Прибыли журналисты, два американца и один англичанин. Они объяснили, что из-за арестов интерес к группе на Западе теперь резко возрос (слушать это было грустно), задали вопросы, получили ответы, забрали мои воззвания и уехали. Тут же был отключен Людин телефон, и три черных «волги» подкатили к подъезду. Миша выглянул за дверь: некий человек стоял прямо за ней; другой — на лестнице; третий — у входа на чердак.

«Поздно», — буркнул я Люде с упреком. Она с упреком же посмотрела на меня. Ей была отвратительна идея подполья.

В квартиру пока не вошли, Толю и Валю не задержали, когда они уходили. Я расписал очередность смены руководителей группы при последовательных арестах и отдал Люде. Итак, моя последняя свободная ночь, думал я, укладываясь на раскладушке. Я окружен. Уж лучше бы пойти домой, успел бы проститься с Ириной… Нет, не прорвался бы…

В десять утра постучали. Люда открыла. Восемь человек не вошли, влетели, один бросился к шкафу и принялся искать меня там. Идиот: я сидел перед ним на стуле.

Меня вывели гурьбой. В узком лифте затем сопровождали двое. Один спросил: «А Алексееву?» «Пусть сгниет на Западе!» — ответил другой. Я улыбнулся. — «Чего смеетесь?» Я не ответил. Они не сомневались, что на Западе гниют.

Внизу в подъезде толпились, ожидая моего вывода, два десятка уличных агентов низшего разряда; по одеждам кто студенты, кто хиппи. Семь-восемь старушек-пенсионерок, «шампиньонов», как звала их Ирина, с нищими, затертыми хозяйственными сумками. Они работали на КГБ за 20–30 дополнительных рублей.

Привезли в районную милицию. Ба, прокурор Тихонов. Он вежливо поздоровался, попросил расписаться в протоколе задержания. Я взял протокол, чтобы написать только, что этот Тихонов подложил во время обыска в январе валюту Гинзбургу; может через пятьдесят или сто лет, подумал я, советские историки пожелают узнать правду и прочтут эту запись.

Чего-то ждали. Я попросился в уборную, безразличный милиционер показал пальцем. В тяжелом раздумье стоял я перед незарешетчатым окном. Еще есть возможность…

Нет. Люда права.

Приехали на черной «волге». Меня посадили на заднее сиденье, обсадили двумя чекистами, третий впереди, плюс шофер. Вторая полная гебистов «волга» мчалась позади. Они везли меня в Лефортово — следственную тюрьму КГБ. Шло десятое февраля 1977 года. Казалось, это все происходило с кем-то другим, меня не было.

Пейзаж, который разворачивался вдоль Красноказарменной, моей последней улицей перед тюрьмой, выглядел интереснее того, что был в Людином подъезде. Через каждый километр, справа по ходу, стояли как дредноуты, черные машины, полные людьми. Да. Размах.
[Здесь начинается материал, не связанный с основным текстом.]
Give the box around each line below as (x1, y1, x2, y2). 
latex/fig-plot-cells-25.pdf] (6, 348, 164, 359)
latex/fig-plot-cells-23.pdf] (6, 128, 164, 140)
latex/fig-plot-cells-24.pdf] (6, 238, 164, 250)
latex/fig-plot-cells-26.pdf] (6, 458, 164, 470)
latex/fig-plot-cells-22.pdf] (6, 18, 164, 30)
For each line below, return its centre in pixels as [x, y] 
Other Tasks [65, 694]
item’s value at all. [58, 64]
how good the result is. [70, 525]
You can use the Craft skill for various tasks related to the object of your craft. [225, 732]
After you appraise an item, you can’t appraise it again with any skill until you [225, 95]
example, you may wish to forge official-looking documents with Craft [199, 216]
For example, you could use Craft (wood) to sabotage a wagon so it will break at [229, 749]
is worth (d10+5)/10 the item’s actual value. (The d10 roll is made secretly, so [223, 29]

Неисчерпаема матушка Россия. Генералы в тысячу послушных рук ловят интеллигентов, говорящих своими словами. Генеральные секретари в тысячу послушных умов рассуждают, торговать ли гражданам гармошками. Генеральные конструкторы в тысячный раз барабанят «Заключенный Королев!» «Заключенный Туполев!» и в тысячу первый нечаянно освобождаются, и — Смотрите! — Смотрите! — Вот! — уже летят в космос ракеты, бороздят просторы самолеты… Но это иллюзия. Ничто не вечно. Россию — почти — исчерпали.

После бесконечных вопросов, общупываний, раздвиганий, разглядываний — каждой складки, каждого зуба — отдали, наконец, одежду и привели в камеру. Две железных застеленных кровати, одна незастеленная, человек. С грохотом захлопнулась дверь. Открылся глазок. Закрылся.
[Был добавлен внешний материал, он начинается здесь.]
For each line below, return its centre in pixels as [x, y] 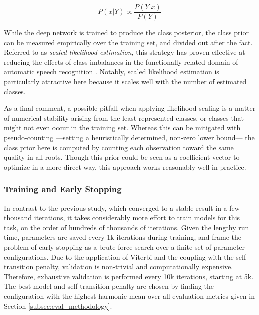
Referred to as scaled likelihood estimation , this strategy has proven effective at [125, 52]
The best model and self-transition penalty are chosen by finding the [109, 286]
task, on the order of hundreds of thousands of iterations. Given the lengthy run [127, 227]
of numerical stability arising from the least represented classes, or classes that [124, 118]
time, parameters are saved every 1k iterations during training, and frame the [123, 237]
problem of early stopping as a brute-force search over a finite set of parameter [125, 247]
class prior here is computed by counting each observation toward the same [119, 147]
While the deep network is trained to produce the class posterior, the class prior [126, 33]
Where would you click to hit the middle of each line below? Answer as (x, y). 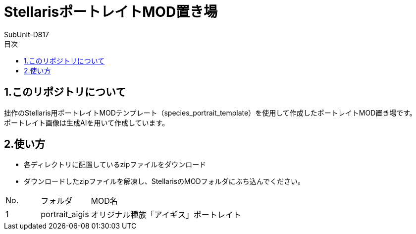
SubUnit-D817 (27, 34)
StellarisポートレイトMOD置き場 (111, 12)
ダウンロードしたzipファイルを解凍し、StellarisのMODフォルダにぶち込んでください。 (164, 181)
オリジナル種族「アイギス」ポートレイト (166, 215)
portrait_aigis (65, 214)
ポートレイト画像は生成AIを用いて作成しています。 (87, 122)
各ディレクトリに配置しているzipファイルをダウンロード (115, 165)

Я улегся на койку и растянулся. Научные расчеты, гонка документов, игры КГБ… все позади. Можно отдохнуть, наконец отдохнуть, хотя бы и в тюрьме.
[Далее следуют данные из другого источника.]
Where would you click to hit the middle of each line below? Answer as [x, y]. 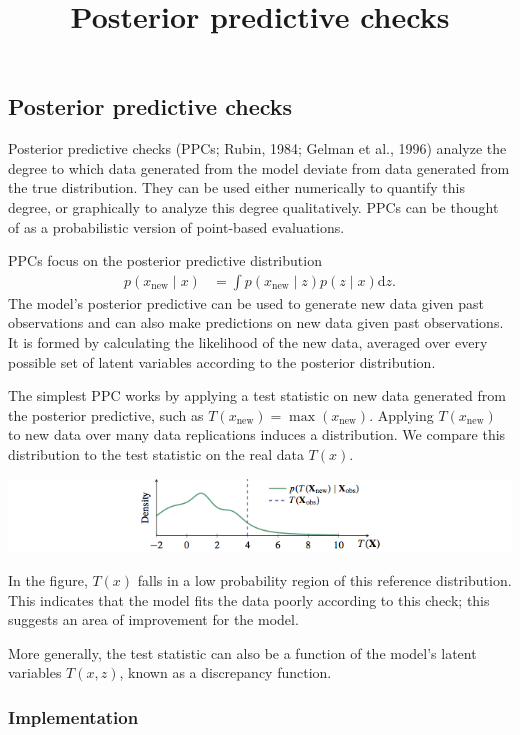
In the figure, [48, 580]
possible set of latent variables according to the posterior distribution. [222, 361]
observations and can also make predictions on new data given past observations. [256, 322]
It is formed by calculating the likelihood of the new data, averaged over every [248, 341]
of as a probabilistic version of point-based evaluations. [176, 226]
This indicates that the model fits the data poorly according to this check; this [249, 599]
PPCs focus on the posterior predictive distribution [165, 260]
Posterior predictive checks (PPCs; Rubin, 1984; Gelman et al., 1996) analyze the [257, 148]

Лефортово — тюрьма со знаком качества. Клопы, блохи здесь не ночевали. В камерах два, три, четыре заключенных, а не пятьдесят два, пятьдесят три, пятьдесят четыре. Подъем в шесть, и я успевал даже сделать зарядку, вместе с сокамерником — наседкой, сменяемым периодически. Затем входил офицер с врачом; главная забота врача была, конечно, — не сушим ли мы носки на решетке радиатора. Радиатор был наглухо отгорожен от нас фанерой с этой решеткой наверху, а под решеткой, как знала вся Москва, располагались микрофоны. Наседкам велено было заводить политические разговоры, — авось выдам чего-нибудь. Я использовал точно тот же канал, чтобы передать следователям кой-какие полезные замечания. Однажды я сказал громко: «Дзержиморда Яковлев копирует психопата Дзержинского. Садится нос к носу и впивается в меня огненным взором». После чего Яковлев изменил на допросах позу на менее отвратительную.